Hubble Space Telescope image showing Eta Carinae and the Homunculus Nebula. The Homunculus was partly created in an eruption of Eta Carinae. Eta Carinae itself appears as the white patch near the centre of the image, where the 2 lobes of the Homunculus touch.
Credit: Wikimedia
Eta Carinae (left) emitted light that researchers have detected reflecting off dust clouds (right).
Credit: A. Rest, STSI/NASA/NOAO
SYDNEY: 'Light echoes' have been detected from a giant cosmic eruption that occurred in 1838, shedding new light on the history of one of the most massive stars in our galaxy.
When the so-called Great Eruption occurred between 1838 and 1858, Eta Carinae, a massive system consisting of two stars, lit up and became the second brightest star in our sky for the following decade, before fading from view.
For years, scientists have puzzled over what caused the Great Eruption, but because telescopes of the 19th century lacked instruments such as sophisticated modern spectrographs, they could not record the physical conditions at the time of the eruption. Now, scientists have detected the light spectrum of this past eruption for the first time to discover that the Great Eruption was cooler, and stranger, than previously thought.
"Eta Carinae is probably the most studied object in our galaxy," said lead Armin Rest from the Space Telescope Science Institute in Baltimore, author of the paper published in the current issue of Nature. "It's an extremely interesting object and important to understand. The big missing piece was always that there was no spectra of the Great Eruption, we did not have the data."
A massive blue star
Discovered by English astronomer and mathematician Edmund Halley in 1677, the Eta Carinae star lies about 7,500 light-years from Earth in the constellation Carina. Scientists have suggested that it is a binary star, which is a system containing at least two stars, called Eta Car A and Eta Car B. Researchers suspect that if this is true, Eta Car B star has less mass than Eta Car A, which is a huge Luminous Blue Variable (LBV) star around 120 solar masses.

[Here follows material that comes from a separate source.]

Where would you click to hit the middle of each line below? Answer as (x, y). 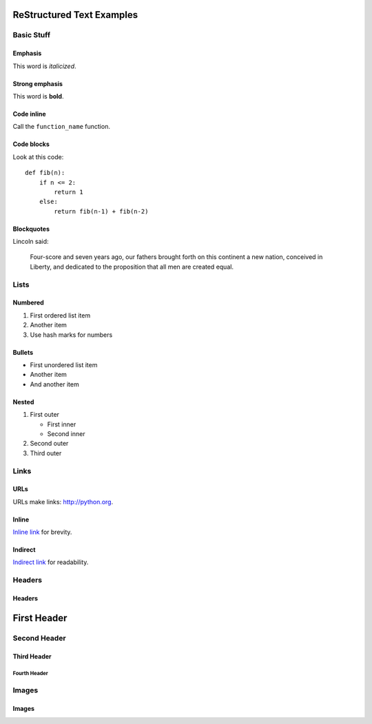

Due to its colossal mass, Eta Carinae is one of the most unstable stars known, and has gone through periods of brightness and dimness, burning its fuel faster than normal stars do. During the Great Eruption, it lost an amount of mass equivalent to that of about 20 times the mass of the Sun, and expelled the gas that now makes up the Homunculus Nebula. Eta Carinae is now swathed in the red haze of the nebula, making it very difficult to study.
"These really massive stars are really blue and not very stable. They sometimes go through these periods where they have eruptions," said Rest.
Previous wind models of the Great Eruption, based on visual estimates of Eta Carinae's brightness rather than the light echoes emitted from the eruption, implied that the minimum temperature during this eruption was around 7,000 degrees Celsius. Eta Carinae was thought to be the proto-type of these giant eruptions, so scientists thought the temperature could not go lower than this.
Light echo time machine
Light echoes have been used by scientists in the past to determine the characteristics of cosmic eruptions. When an eruption or explosion occurs in space, light will emit in all directions, and the light we see is the light that's travelling towards us. If the light that's travelling away from us happens to hit a dust cloud, it is reflected back towards us - like an echo - but will arrive at a later stage due to a longer path. "It's kind of like a time machine," said Rest. "You can look backwards in time and look at an event in the past."
"It's like you're chipping away at the base of a volcano, to find the lava from an eruption from 100 million years ago. It's pretty impressive," said Peter Tuthill from the School of Physics at the University of Sydney, who was not involved in the study.
But light echoes can be quite a challenge to pick up. "It's a catch-22 situation. You need something to reflect the light at you, and ideally you'd want a clean sheet of white paper, but [space] gives you a messy cloud with its own physics," Tuthill added. "Unravelling the light echo from all the stuff that's going on in the background is part of the challenge."